§ **Assigned task**
What you give back must match the data exactly, minus the pictures.

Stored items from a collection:

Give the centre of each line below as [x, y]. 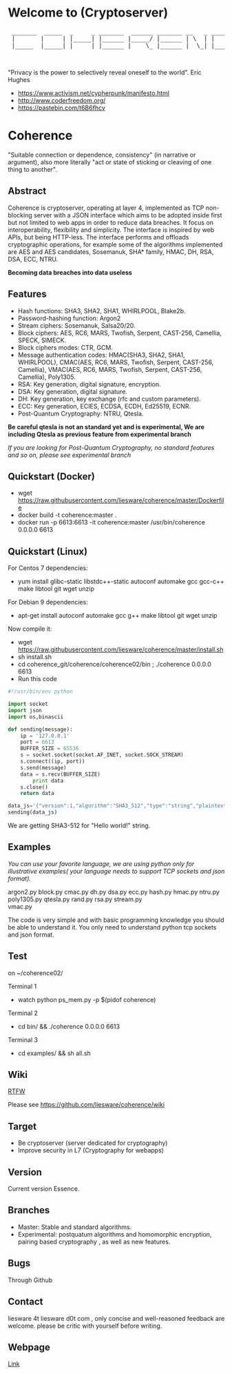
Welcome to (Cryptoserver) [88, 13]
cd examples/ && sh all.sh [54, 1053]
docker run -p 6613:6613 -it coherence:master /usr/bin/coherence [112, 522]
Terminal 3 [23, 1039]
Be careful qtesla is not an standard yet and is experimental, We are [106, 426]
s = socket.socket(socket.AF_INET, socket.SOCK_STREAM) [102, 755]
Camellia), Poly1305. [47, 377]
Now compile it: [30, 629]
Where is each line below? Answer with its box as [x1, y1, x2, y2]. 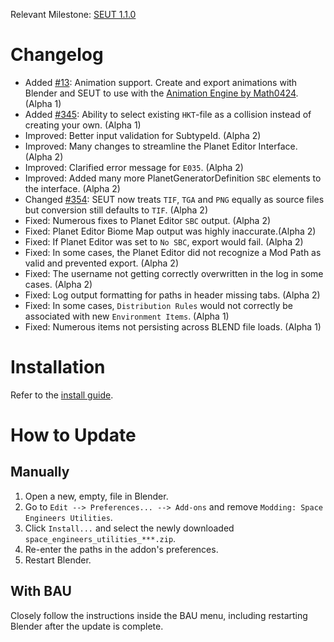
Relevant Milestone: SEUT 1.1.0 [10, 9, 137, 20]
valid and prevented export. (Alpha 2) [24, 257, 179, 269]
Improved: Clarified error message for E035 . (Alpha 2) [24, 161, 244, 173]
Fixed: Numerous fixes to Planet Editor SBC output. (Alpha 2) [24, 214, 272, 226]
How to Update [10, 424, 137, 447]
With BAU [10, 583, 72, 600]
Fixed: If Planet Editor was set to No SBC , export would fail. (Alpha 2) [24, 235, 304, 248]
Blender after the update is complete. [10, 620, 164, 632]
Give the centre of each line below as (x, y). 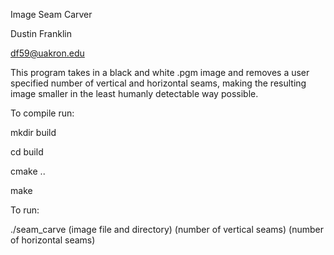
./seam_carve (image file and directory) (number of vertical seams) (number (167, 229)
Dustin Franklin (41, 33)
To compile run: (42, 113)
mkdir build (33, 132)
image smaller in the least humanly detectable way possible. (134, 93)
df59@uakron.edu (47, 53)
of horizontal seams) (53, 240)
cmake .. (28, 171)
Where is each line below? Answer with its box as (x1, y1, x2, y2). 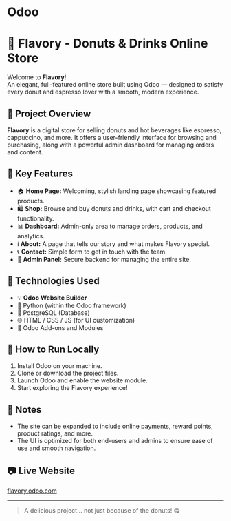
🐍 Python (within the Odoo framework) (16, 301, 127, 309)
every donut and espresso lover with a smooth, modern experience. (7, 88, 199, 96)
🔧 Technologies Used (7, 275, 100, 287)
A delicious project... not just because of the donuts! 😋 (23, 507, 181, 514)
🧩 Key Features (7, 168, 74, 180)
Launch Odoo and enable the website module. (16, 376, 148, 385)
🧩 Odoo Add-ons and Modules (16, 323, 104, 331)
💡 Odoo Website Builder (16, 294, 87, 302)
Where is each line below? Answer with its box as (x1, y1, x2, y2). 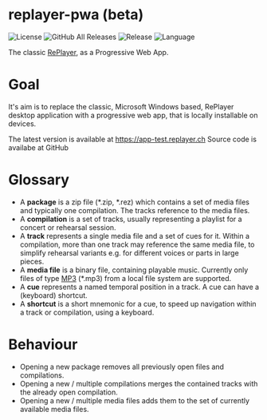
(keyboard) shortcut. (19, 290, 88, 300)
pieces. (19, 256, 45, 266)
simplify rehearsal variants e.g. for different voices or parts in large (19, 248, 239, 257)
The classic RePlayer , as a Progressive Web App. (8, 47, 169, 57)
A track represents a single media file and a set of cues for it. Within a (19, 231, 249, 240)
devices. (8, 118, 37, 129)
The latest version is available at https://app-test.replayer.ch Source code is (8, 134, 257, 144)
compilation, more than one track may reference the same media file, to (19, 240, 255, 249)
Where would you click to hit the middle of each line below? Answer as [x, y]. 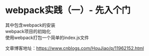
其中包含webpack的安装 [30, 25]
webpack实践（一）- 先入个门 [68, 10]
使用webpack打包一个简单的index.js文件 [47, 37]
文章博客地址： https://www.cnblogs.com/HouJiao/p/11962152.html [74, 48]
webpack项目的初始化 [28, 31]
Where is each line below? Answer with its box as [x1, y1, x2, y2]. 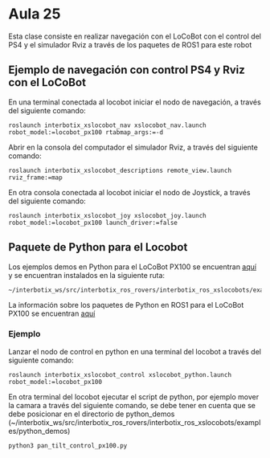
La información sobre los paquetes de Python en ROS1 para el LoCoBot [8, 300, 244, 309]
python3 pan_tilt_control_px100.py [8, 441, 128, 450]
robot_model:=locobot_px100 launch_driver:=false [8, 219, 178, 227]
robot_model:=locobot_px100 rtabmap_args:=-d [8, 128, 163, 137]
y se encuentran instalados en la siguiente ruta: [8, 270, 166, 280]
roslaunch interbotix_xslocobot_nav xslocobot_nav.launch [8, 121, 207, 129]
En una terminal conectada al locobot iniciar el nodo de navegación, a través [8, 97, 261, 107]
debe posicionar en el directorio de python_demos [8, 409, 175, 419]
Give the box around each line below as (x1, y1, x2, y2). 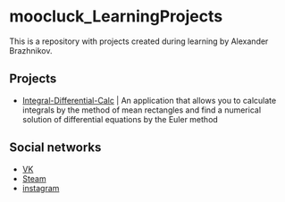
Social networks (9, 140, 102, 156)
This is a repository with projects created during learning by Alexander (9, 36, 269, 46)
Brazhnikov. (9, 45, 53, 55)
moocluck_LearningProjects (9, 6, 223, 27)
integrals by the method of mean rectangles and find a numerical (21, 105, 262, 115)
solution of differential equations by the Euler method (21, 114, 219, 124)
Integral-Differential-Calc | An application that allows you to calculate (21, 95, 277, 105)
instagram (21, 182, 60, 193)
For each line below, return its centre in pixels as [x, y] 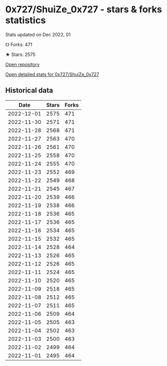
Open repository [23, 64]
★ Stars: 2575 [20, 54]
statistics [26, 20]
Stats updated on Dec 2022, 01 [38, 34]
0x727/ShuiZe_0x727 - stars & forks [84, 9]
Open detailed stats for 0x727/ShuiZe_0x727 [52, 74]
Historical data [29, 91]
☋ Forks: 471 [19, 44]
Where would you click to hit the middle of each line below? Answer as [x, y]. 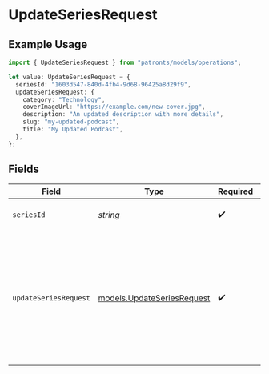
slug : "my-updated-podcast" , [71, 122]
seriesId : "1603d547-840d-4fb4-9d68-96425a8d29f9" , [104, 84]
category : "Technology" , [64, 99]
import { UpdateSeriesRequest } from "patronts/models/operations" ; [125, 62]
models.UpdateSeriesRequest [154, 298]
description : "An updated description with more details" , [123, 115]
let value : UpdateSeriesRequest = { [69, 77]
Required [235, 191]
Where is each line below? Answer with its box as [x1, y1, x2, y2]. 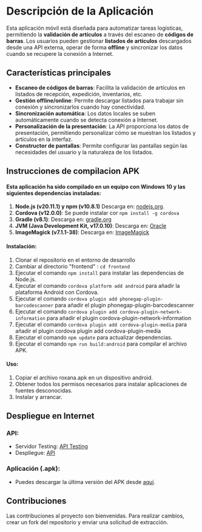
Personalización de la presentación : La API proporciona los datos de [15, 123, 189, 130]
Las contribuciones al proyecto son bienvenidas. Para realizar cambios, [6, 512, 185, 519]
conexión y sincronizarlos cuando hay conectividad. [15, 103, 146, 111]
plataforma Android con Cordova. [15, 288, 99, 296]
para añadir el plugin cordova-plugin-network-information [46, 314, 192, 321]
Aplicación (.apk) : [6, 465, 61, 473]
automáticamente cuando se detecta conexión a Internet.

§ **Response**
Give the centre of each line below as [x, y]. 
Welcome to (Cryptoserver) [88, 13]
cd examples/ && sh all.sh [54, 1053]
docker run -p 6613:6613 -it coherence:master /usr/bin/coherence [112, 522]
Terminal 3 [23, 1039]
Be careful qtesla is not an standard yet and is experimental, We are [106, 426]
s = socket.socket(socket.AF_INET, socket.SOCK_STREAM) [102, 755]
Camellia), Poly1305. [47, 377]
Now compile it: [30, 629]
Where is each line below? Answer with its box as [x1, y1, x2, y2]. 
Relevant Milestone: SEUT 1.1.0 [10, 9, 137, 20]
valid and prevented export. (Alpha 2) [24, 257, 179, 269]
Improved: Clarified error message for E035 . (Alpha 2) [24, 161, 244, 173]
Fixed: Numerous fixes to Planet Editor SBC output. (Alpha 2) [24, 214, 272, 226]
How to Update [10, 424, 137, 447]
With BAU [10, 583, 72, 600]
Fixed: If Planet Editor was set to No SBC , export would fail. (Alpha 2) [24, 235, 304, 248]
Blender after the update is complete. [10, 620, 164, 632]
Give the centre of each line below as (x, y). 
./seam_carve (image file and directory) (number of vertical seams) (number (167, 229)
Dustin Franklin (41, 33)
To compile run: (42, 113)
mkdir build (33, 132)
image smaller in the least humanly detectable way possible. (134, 93)
df59@uakron.edu (47, 53)
of horizontal seams) (53, 240)
cmake .. (28, 171)
Where is each line below? Answer with its box as (x1, y1, x2, y2). 
🐍 Python (within the Odoo framework) (16, 301, 127, 309)
every donut and espresso lover with a smooth, modern experience. (7, 88, 199, 96)
🔧 Technologies Used (7, 275, 100, 287)
A delicious project... not just because of the donuts! 😋 (23, 507, 181, 514)
🧩 Key Features (7, 168, 74, 180)
Launch Odoo and enable the website module. (16, 376, 148, 385)
🧩 Odoo Add-ons and Modules (16, 323, 104, 331)
💡 Odoo Website Builder (16, 294, 87, 302)
Where is each line below? Answer with its box as (x1, y1, x2, y2). 
(keyboard) shortcut. (19, 290, 88, 300)
pieces. (19, 256, 45, 266)
simplify rehearsal variants e.g. for different voices or parts in large (19, 248, 239, 257)
The classic RePlayer , as a Progressive Web App. (8, 47, 169, 57)
A track represents a single media file and a set of cues for it. Within a (19, 231, 249, 240)
devices. (8, 118, 37, 129)
The latest version is available at https://app-test.replayer.ch Source code is (8, 134, 257, 144)
compilation, more than one track may reference the same media file, to (19, 240, 255, 249)
Where would you click to hit the middle of each line below? Answer as [x, y]. 
其中包含webpack的安装 [30, 25]
webpack实践（一）- 先入个门 [68, 10]
使用webpack打包一个简单的index.js文件 [47, 37]
文章博客地址： https://www.cnblogs.com/HouJiao/p/11962152.html [74, 48]
webpack项目的初始化 [28, 31]
Where is each line below? Answer with its box as [x1, y1, x2, y2]. 
La información sobre los paquetes de Python en ROS1 para el LoCoBot [8, 300, 244, 309]
python3 pan_tilt_control_px100.py [8, 441, 128, 450]
robot_model:=locobot_px100 launch_driver:=false [8, 219, 178, 227]
robot_model:=locobot_px100 rtabmap_args:=-d [8, 128, 163, 137]
y se encuentran instalados en la siguiente ruta: [8, 270, 166, 280]
roslaunch interbotix_xslocobot_nav xslocobot_nav.launch [8, 121, 207, 129]
En una terminal conectada al locobot iniciar el nodo de navegación, a través [8, 97, 261, 107]
debe posicionar en el directorio de python_demos [8, 409, 175, 419]
Give the box around each line below as (x1, y1, x2, y2). 
Social networks (9, 140, 102, 156)
This is a repository with projects created during learning by Alexander (9, 36, 269, 46)
Brazhnikov. (9, 45, 53, 55)
moocluck_LearningProjects (9, 6, 223, 27)
integrals by the method of mean rectangles and find a numerical (21, 105, 262, 115)
solution of differential equations by the Euler method (21, 114, 219, 124)
Integral-Differential-Calc | An application that allows you to calculate (21, 95, 277, 105)
instagram (21, 182, 60, 193)
For each line below, return its centre in pixels as [x, y] 
Open repository [23, 64]
★ Stars: 2575 [20, 54]
statistics [26, 20]
Stats updated on Dec 2022, 01 [38, 34]
0x727/ShuiZe_0x727 - stars & forks [84, 9]
Open detailed stats for 0x727/ShuiZe_0x727 [52, 74]
Historical data [29, 91]
☋ Forks: 471 [19, 44]
Where would you click to hit the middle of each line below? Answer as [x, y]. 
slug : "my-updated-podcast" , [71, 122]
seriesId : "1603d547-840d-4fb4-9d68-96425a8d29f9" , [104, 84]
category : "Technology" , [64, 99]
import { UpdateSeriesRequest } from "patronts/models/operations" ; [125, 62]
models.UpdateSeriesRequest [154, 298]
description : "An updated description with more details" , [123, 115]
let value : UpdateSeriesRequest = { [69, 77]
Required [235, 191]
Where is each line below? Answer with its box as [x1, y1, x2, y2]. 
Personalización de la presentación : La API proporciona los datos de [15, 123, 189, 130]
Las contribuciones al proyecto son bienvenidas. Para realizar cambios, [6, 512, 185, 519]
conexión y sincronizarlos cuando hay conectividad. [15, 103, 146, 111]
plataforma Android con Cordova. [15, 288, 99, 296]
para añadir el plugin cordova-plugin-network-information [46, 314, 192, 321]
Aplicación (.apk) : [6, 465, 61, 473]
automáticamente cuando se detecta conexión a Internet.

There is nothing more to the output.